The Peronist Party connection is particularly important given that piquetero groups have acquired a hierarchical structure, where benefits are shared from the top down, and in many cases the heads of the movements serve as intermediaries for the distribution of government welfare subsidies, from which each member of the piquetero organization must discount a small sum to support the logistics of the protests, the hiring and maintenance of assembly facilities, etc. Welfare subsidies come for example under the forms of Planes Trabajar, which consist in 20 hours per week "contracts" used by public institutions and paid 150 pesos (less than US$50) a month.

==Criticism and fragmentation==
Criticism towards piqueteros and MTDs comes from three sides: middle-class Argentinians, right-wing political actors, and piqueteros themselves. Among the decimated, but still numerous, Argentine middle class, the common criticism is that piqueteros, while morally and legally entitled to protest and demonstrate, should not do so by blocking important roads and streets, since this violates other people's right to circulate freely and often results in delays (from the relatively trivial problem of arriving home later after work, to the very serious of ambulances with critical patients being stopped by a picket).

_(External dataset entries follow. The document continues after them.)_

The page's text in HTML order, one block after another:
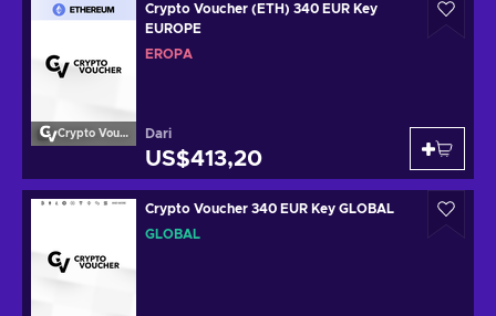
Crypto Voucher
Crypto Voucher (ETH) 340 EUR Key
EUROPE
EROPA
Dari
US$413,20
Crypto Voucher 340 EUR Key GLOBAL
GLOBAL
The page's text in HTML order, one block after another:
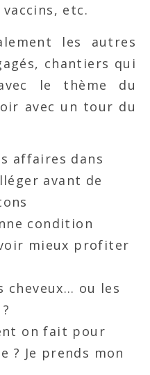
etc.
les autres
chantiers qui
le thème du
avec un tour du
affaires dans
avant de
condition
mieux profiter
cheveux… ou les
on fait pour
? Je prends mon
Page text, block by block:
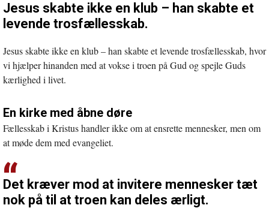
Jesus skabte ikke en klub – han skabte et
levende trosfællesskab.
Jesus skabte ikke en klub – han skabte et levende trosfællesskab, hvor
vi hjælper hinanden med at vokse i troen på Gud og spejle Guds
kærlighed i livet.
En kirke med åbne døre
Fællesskab i Kristus handler ikke om at ensrette mennesker, men om
at møde dem med evangeliet.
Det kræver mod at invitere mennesker tæt
nok på til at troen kan deles ærligt.
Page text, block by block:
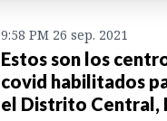
9:58 PM 26 sep. 2021
Estos son los
covid habilitados
el Distrito Central,
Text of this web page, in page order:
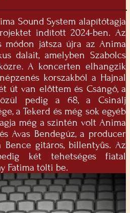
Sound System alapítótagja
indított 2024-ben. Az
módon játsza újra az Anima
dalait, amelyben Szabolcs
A koncerten elhangzik
korszakból a Hajnal
út van előttem és Csángó, a
pedig a 68, a Csinálj
a Tekerd és még sok egyéb
még a szintén volt Anima
Avas Bendegúz, a producer
Bence gitáros, billentyűs. Az
két tehetséges fiatal
Fatima tölti be.
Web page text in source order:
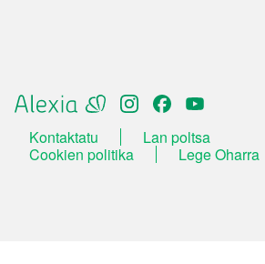
ORRI-OINA
Kontaktatu Lan poltsa
TESTU-LEGALAK
Cookien politika Lege Oharra
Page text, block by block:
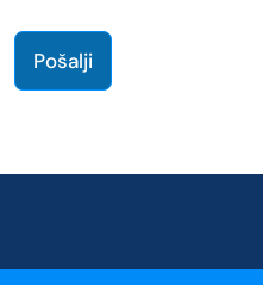
Pošalji
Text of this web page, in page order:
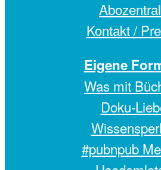
Kontakt /
Eigene
Was mit
Doku-
#pubnpub
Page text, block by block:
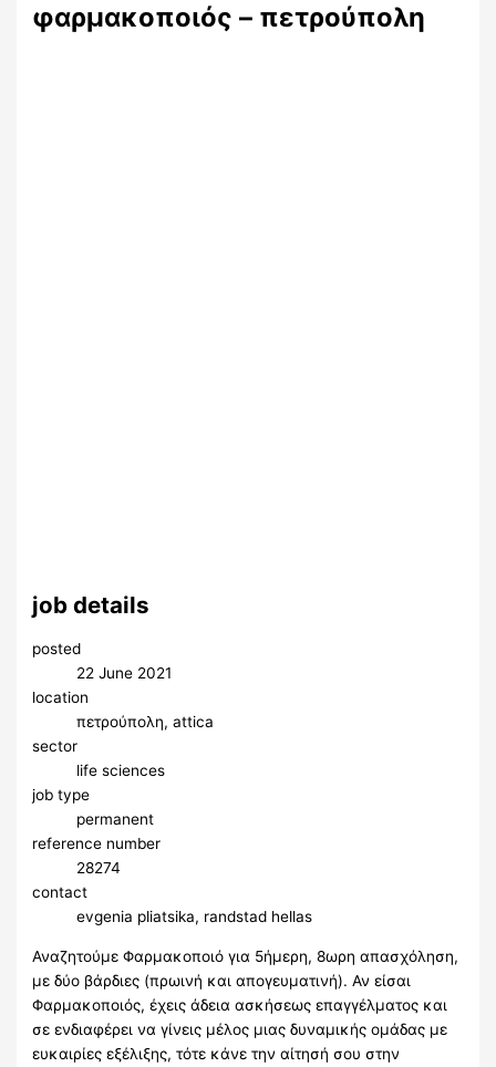
φαρμακοποιός – πετρούπολη
job details
posted
22 June 2021
location
πετρούπολη, attica
sector
life sciences
job type
permanent
reference number
28274
contact
evgenia pliatsika, randstad hellas
Αναζητούμε Φαρμακοποιό για 5ήμερη, 8ωρη απασχόληση,
με δύο βάρδιες (πρωινή και απογευματινή). Αν είσαι
Φαρμακοποιός, έχεις άδεια ασκήσεως επαγγέλματος και
σε ενδιαφέρει να γίνεις μέλος μιας δυναμικής ομάδας με
ευκαιρίες εξέλιξης, τότε κάνε την αίτησή σου στην
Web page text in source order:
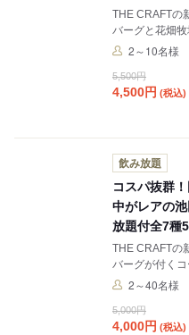
THE CRAFTの
バーグと花畑
ザがメインの
中身はなんとレ
き石で自分好
の相性も抜群
2～10名様
5,500円
4,500円 (税込)
飲み放題
コスパ抜群
中がレアの
放題付全7種
THE CRAFTの
バーグが付く
供できる生ハ
き石で自分好み
の相性も抜群
2～40名様
5,000円
4,000円 (税込)
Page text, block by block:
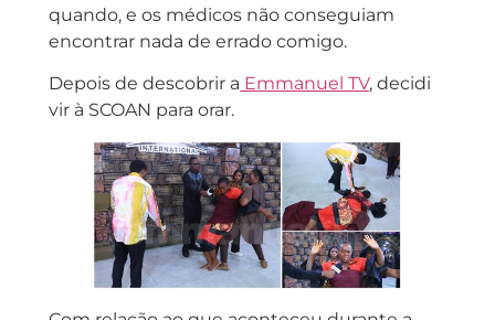
quando, e os médicos não conseguiam
encontrar nada de errado comigo.
Depois de descobrir a Emmanuel TV, decidi
vir à SCOAN para orar.
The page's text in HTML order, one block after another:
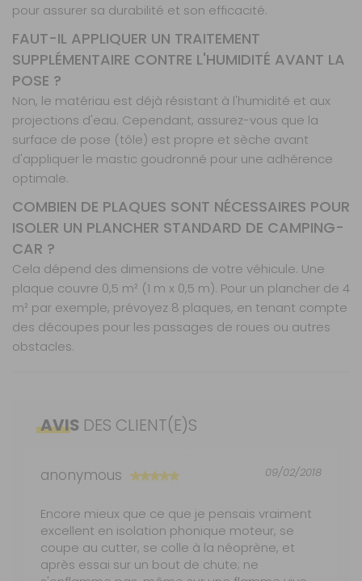
pour assurer sa durabilité et son efficacité.
FAUT-IL APPLIQUER UN TRAITEMENT
SUPPLÉMENTAIRE CONTRE L'HUMIDITÉ AVANT LA
POSE ?
Non, le matériau est déjà résistant à l'humidité et aux
projections d'eau. Cependant, assurez-vous que la
surface de pose (tôle) est propre et sèche avant
d'appliquer le mastic goudronné pour une adhérence
optimale.
COMBIEN DE PLAQUES SONT NÉCESSAIRES POUR
ISOLER UN PLANCHER STANDARD DE CAMPING-
CAR ?
Cela dépend des dimensions de votre véhicule. Une
plaque couvre 0,5 m² (1 m x 0,5 m). Pour un plancher de 4
m² par exemple, prévoyez 8 plaques, en tenant compte
des découpes pour les passages de roues ou autres
obstacles.
mètre sur 0,5 mètre pour une épaisseur de 25 mm,
moteur et les vibrations du plancher dans votre
camping-car, fourgon aménagé ou van, offrant
trajets ou en stationnement prolongé, notamment
en milieu urbain ou sur routes dégradées.
Résistance aux hydrocarbures et huiles
Poids net : 1,2 kg
EAN : 3700628232124
Livraison en MAGASIN
DPD à domicile
TNT Express
8 €
1 à 2 jours ouvrés
AVIS DES CLIENT(E)S
anonymous 09/02/2018
Encore mieux que ce que je pensais vraiment
excellent en isolation phonique moteur, se
coupe au cutter, se colle à la néoprène, et
après essai sur un bout de chute; ne

The so-called "violent" attitude of some piqueteros, who cover their faces with scarfs or handkerchiefs, as a claimed form of protection against police retaliation, and who wield sticks, can be interpreted as a visible threat towards passers-by and police; this is usually pointed out as proof. On occasion, critics can become violent as well, when faced with a picket. So, people who criticize the piqueteros may agree with the need to provide relief for the poor and unemployed, but disagree on the form of the demands.

The political right, speaking mainly through politicians and journalists, but resonating with many other Argentinians, overtly or covertly equates piqueteros with criminals. Violent incidents with piqueteros have ended up with people wounded, cars and houses damaged, etc. Even non-violent blockades are formally illegal, if they cause serious disruption. Occupation of state and private buildings, including supermarkets and casinos, followed by demands of money and food supplies, has also occurred in the recent past. People advocating the application of the law against blockades request that the government outlaw the protests and suppress them, using violent means if necessary; however, most pickets end without violence. Former President Mauricio Macri has even disparagingly called piqueteros as "orcs". Piqueteros themselves have become fragmented. The movements supported by leftist parties, as well as the independent ones, criticize piquetero leaders, who have chosen to support the national Kirchner administration (which is viewed by them as a relatively progressive government). In turn, the left-wing piqueteros are portrayed by the others as representatives of an unproductive, non-constructive radical opposition, sometimes encouraging violent action.